I think there are more fundamental problems with the site and the way it
works.

I replied to this post <http://news.ycombinator.com/item?id=4488561> yesterday
explaining what I think the issues are. Because I think it applies here as
well, I'll re-post it below.

\--------- I'm not sure how submissions like this are still showing up so
commonly or how they arrive at the top of the list. If ever there was a
community of people capable of solving the problem of "improving HN", this is
the one. I supply a problem statement and solution below.

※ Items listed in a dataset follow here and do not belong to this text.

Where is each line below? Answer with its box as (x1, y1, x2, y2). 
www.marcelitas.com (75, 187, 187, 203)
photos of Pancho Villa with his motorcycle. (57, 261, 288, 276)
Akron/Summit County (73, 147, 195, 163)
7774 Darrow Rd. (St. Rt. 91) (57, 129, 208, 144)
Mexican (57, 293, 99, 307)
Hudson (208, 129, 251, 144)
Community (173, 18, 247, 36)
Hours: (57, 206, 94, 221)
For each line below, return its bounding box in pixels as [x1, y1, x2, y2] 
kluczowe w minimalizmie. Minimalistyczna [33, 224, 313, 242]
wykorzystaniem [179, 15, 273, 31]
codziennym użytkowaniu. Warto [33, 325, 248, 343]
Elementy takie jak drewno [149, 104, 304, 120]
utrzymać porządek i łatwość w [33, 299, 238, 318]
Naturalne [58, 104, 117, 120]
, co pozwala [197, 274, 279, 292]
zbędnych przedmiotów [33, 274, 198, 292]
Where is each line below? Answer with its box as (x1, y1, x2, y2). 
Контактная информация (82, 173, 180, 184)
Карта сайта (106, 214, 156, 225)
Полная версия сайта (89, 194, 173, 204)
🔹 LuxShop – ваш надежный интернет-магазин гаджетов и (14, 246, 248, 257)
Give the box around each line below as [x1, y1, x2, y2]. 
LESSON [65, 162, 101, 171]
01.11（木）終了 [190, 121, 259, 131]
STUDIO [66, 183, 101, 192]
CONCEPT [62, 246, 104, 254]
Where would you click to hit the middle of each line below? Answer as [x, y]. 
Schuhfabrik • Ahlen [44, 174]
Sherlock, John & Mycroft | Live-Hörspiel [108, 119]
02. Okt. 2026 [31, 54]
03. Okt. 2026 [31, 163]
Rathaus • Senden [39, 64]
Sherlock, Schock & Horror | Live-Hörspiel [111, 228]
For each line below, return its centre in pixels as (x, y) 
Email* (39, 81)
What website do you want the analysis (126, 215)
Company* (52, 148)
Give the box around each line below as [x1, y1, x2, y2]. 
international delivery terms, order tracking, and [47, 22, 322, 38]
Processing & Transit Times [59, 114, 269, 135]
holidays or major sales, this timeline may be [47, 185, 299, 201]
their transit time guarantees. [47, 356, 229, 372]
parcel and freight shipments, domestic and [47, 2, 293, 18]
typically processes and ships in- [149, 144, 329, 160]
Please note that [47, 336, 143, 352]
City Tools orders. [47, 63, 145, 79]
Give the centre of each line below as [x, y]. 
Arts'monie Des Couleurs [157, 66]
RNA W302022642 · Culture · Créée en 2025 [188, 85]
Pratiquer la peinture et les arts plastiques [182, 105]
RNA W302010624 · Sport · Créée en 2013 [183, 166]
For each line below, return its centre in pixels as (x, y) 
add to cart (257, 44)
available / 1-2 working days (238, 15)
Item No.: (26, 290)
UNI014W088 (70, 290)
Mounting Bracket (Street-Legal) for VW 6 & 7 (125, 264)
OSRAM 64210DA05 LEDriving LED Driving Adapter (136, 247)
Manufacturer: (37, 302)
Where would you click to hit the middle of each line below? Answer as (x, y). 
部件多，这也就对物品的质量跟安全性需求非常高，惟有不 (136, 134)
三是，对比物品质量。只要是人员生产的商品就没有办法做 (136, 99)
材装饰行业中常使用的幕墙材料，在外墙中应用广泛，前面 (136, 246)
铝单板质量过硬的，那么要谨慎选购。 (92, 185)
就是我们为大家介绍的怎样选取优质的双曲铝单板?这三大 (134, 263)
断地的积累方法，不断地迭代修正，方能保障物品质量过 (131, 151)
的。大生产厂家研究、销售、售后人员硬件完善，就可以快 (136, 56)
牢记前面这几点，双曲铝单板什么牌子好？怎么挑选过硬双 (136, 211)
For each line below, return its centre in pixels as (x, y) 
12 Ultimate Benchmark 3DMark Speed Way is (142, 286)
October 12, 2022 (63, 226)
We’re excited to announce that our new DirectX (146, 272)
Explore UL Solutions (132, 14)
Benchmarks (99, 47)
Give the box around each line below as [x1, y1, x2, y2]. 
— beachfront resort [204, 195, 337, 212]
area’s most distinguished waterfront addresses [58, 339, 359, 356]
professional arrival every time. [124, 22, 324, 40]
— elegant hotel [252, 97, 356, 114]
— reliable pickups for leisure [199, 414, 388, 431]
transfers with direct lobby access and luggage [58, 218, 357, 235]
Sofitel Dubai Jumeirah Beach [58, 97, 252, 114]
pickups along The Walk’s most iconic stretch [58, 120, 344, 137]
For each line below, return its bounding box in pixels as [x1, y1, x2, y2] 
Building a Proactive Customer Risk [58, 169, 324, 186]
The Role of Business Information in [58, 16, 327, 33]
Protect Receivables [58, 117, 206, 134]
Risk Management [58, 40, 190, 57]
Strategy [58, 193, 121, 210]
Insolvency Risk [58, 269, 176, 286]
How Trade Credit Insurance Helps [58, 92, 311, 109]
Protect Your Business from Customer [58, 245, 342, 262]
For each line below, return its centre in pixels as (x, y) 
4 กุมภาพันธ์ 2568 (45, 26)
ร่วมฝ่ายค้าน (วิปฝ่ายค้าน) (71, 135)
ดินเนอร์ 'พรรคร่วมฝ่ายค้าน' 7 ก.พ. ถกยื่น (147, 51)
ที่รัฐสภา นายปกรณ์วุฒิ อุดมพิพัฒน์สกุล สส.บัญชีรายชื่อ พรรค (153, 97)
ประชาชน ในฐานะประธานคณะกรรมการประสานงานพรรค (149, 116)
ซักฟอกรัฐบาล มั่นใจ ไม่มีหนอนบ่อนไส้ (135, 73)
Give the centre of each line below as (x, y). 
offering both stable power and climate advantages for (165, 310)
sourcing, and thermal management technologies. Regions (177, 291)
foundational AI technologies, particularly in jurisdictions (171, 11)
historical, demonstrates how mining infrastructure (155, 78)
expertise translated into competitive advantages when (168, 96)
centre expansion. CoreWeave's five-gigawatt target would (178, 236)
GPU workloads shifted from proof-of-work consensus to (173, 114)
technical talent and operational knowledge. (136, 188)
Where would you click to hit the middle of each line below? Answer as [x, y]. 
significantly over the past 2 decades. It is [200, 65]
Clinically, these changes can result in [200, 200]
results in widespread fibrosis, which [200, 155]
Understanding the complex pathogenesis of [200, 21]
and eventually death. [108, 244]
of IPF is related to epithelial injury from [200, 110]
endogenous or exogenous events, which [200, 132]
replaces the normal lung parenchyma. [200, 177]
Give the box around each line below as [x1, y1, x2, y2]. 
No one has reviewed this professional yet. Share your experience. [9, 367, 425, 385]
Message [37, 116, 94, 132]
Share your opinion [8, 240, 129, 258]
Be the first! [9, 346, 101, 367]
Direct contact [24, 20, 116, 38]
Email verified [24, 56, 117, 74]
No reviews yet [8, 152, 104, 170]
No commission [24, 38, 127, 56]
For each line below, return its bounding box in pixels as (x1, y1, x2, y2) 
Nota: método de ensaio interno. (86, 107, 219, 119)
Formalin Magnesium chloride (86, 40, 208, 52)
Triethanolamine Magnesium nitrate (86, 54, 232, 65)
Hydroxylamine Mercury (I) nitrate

Problem: HN has problems which seem not to get fixed despite recommendations
made to the maintainer(s?). Why? I suspect it's because maintaining HN is one
of the lowest priority jobs to the maintainer of HN. The guy is busy! Fixing
problems or implementing possible features quickly would have very low ROI to
such a person. This isn't to say that he(they?) doesn't care - just doesn't
have time because his other responsibilities are actual responsibilities, not
a hobby. This is the equivalent of hiring an independently wealthy person to
work for your company. The person may really like working for you, but you
can't rely on them. They have little incentive to stick around if they get
even slightly bored.

Solution: Make a new one. Someone make something better. You know where your
primary audience lives (here) so you know where to find users. Monetize it in
some way so that I know you'll keep working on it. Make it your full time gig.
With the number of users you could get, you wouldn't have to ask for much. A
donation model would probably pay you a pretty good salary. Be nice to the
community and make reasonable attempts to fix the issues they bring up.
They'll probably even help you fix them if you need them to. \---------

As you can see, I think the problems are more low-level. For example, I don't
have a lot of karma. I don't submit things but I do comment occasionally. I've
never been in an uncivil argument on here and I feel I carry myself in a way
that benefits the community. But because of how the HN application works, I
can't down vote. I'm not saying that the ability to down vote would fix the
issues, but it's one small part of it. Reddit gives everyone the ability to
down vote and most comments/submissions which are considered inappropriate
(mind you Reddit necessarily has a higher tolerance do to variety of content)
get down voted out of site so that the majority of users never perceive it as
even being a problem. This is all because Reddit arms it's users with the
tools to make Reddit what they want it to be.

I could gain the ability to down vote on HN by getting more karma but I have
no idea what amount I'm trying to get and I would likely find myself posting
things just to get there which would also bring the overall quality of HN
down.

Reddit also allows the posting of rules in a prominent location where everyone
could see them. That's what this post needs. You've created good guidelines.
Throughout the day, they will get better as people pick them apart and add
their opinions. By the end of the day, these rules would probably be suitable
for posting prominently in the side bar of all pages within the HN app. But
they won't be. They'll fall to the bottom and be forgotten. It's unfortunate.

We could ask the maintainer to post it prominently on the side of the pages,
but it's very unlikely to happen as it would take some UI tweaks, etc.. The
point is, we need an application that lives and breathes. One which changes
when it needs to. If for no other reason than to test theories about what
_may_ help. We need a HN that is the full-time job of someone, not a side
project.

[edited for clarity and typos]

------
richardofyork
Your points below are well noted, and I am confident we can clean up our act
before it gets out of control.

I did not know posts are more unlikely to make it to the front page, thanks
for the tip. I will create a blog post from my HN post and I will submit the
blog post to HN next week. I am hopeful we will get the participation of many
HN users.

------
phaus
I agree with you, but thus far I have been reluctant to "call out" anyone, as
we aren't supposed to comment if we can't add to the conversation.

Something does need to change though, just the other day someone responded to
a post by simply calling the OP a "fag." While this type of behavior is common
on many sites, I sincerely hope that it remains a rarity in our community.